- Born: Pakistan
- Education: Brunel University of London
- Occupation: Literature Festival Director
- Known for: Fellow of the Royal Society of Literature

= Syima Aslam =

English bank executive and literary critic

Syima Aslam Hon. FRSL is the CEO, Artistic Director and Founder of the Bradford Literature Festival.

==Biography==
Syima Aslam was born in Pakistan and moved to Halifax, West Yorkshire. She then moved to Bradford while a schoolgirl. She graduated from Brunel University of London with a degree in economics and business finance in 1996.

In 2012, The Guardian published an op-ed by Aslam, where she describes all the factors a modern Muslim woman has to consider when she decides whether or not to wear a hijab.
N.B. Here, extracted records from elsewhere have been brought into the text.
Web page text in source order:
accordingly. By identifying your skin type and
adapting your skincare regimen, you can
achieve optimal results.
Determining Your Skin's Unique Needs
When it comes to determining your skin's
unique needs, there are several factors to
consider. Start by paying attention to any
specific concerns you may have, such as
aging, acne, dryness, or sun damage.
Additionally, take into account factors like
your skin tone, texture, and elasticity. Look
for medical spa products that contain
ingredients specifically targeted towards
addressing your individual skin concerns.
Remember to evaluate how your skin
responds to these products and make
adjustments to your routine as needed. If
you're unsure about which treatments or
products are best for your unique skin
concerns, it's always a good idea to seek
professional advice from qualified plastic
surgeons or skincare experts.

In 2014, Aslam and her friend Irna Qureshi, an ethnographer, author and oral historian specialising in British Asian arts, founded the Bradford Literature Festival. The festival has since grown to be a significant event in the country's literary calendar. The Bradford Literature Festival is celebrated for its socio-economic and ethnic diversity, attracting over 115,000 visitors annually. Syima Aslam was motivated by her observations that people who needed to be present at cultural events were often absent. Similar festivals often cater predominantly to white, middle-class audiences in terms of content and ticket prices. This issue promotes an environment of exclusion where the mental wellbeing, inspiration, and overall benefits of arts and culture become accessible only to the privileged few. With the Bradford Literature Festival, she aimed to create something accessible and aspirational, bringing crucial conversations to those who needed to be part of them.

Aslam is a Member of the Board of Trustees for The Piece Hall Trust, appointed in 2021.

In 2019, the BBC News asked Aslam to sit on a six person panel to recommend the 100 "most inspiring" novels.

Aslam has also appeared several times on the popular podcast, The Graham Norton Book Club.

==Awards and honours==
In 2018, Syima Aslam was announced as the winner of the Hospital Club H100 Award in the publishing and writing category. In the same year she was also awarded Professional of the Year by Yorkshire Asian Business Awards.

Aslam was elected as an honorary Fellow of the Royal Society of Literature in 2019.

In 2020, Aslam won the Inspiring Professionals category of the inaugural Northern Asian Powerlist 2020.

She was appointed Member of the Order of the British Empire (MBE) in the 2022 New Year Honours for services to literature.

In 2023, Aslam was awarded 'Disruptor for Good' at Northern Power Women's Award for the work of the Bradford Literature Festival in challenging the norm and striving to make positive changes for society, with the vision to change lives through access to world-class arts, literature, and education for all.

In 2024 and 2025, Aslam was recognised in the Muslim 500 list as one of The 500 Most Influential Muslims in the World.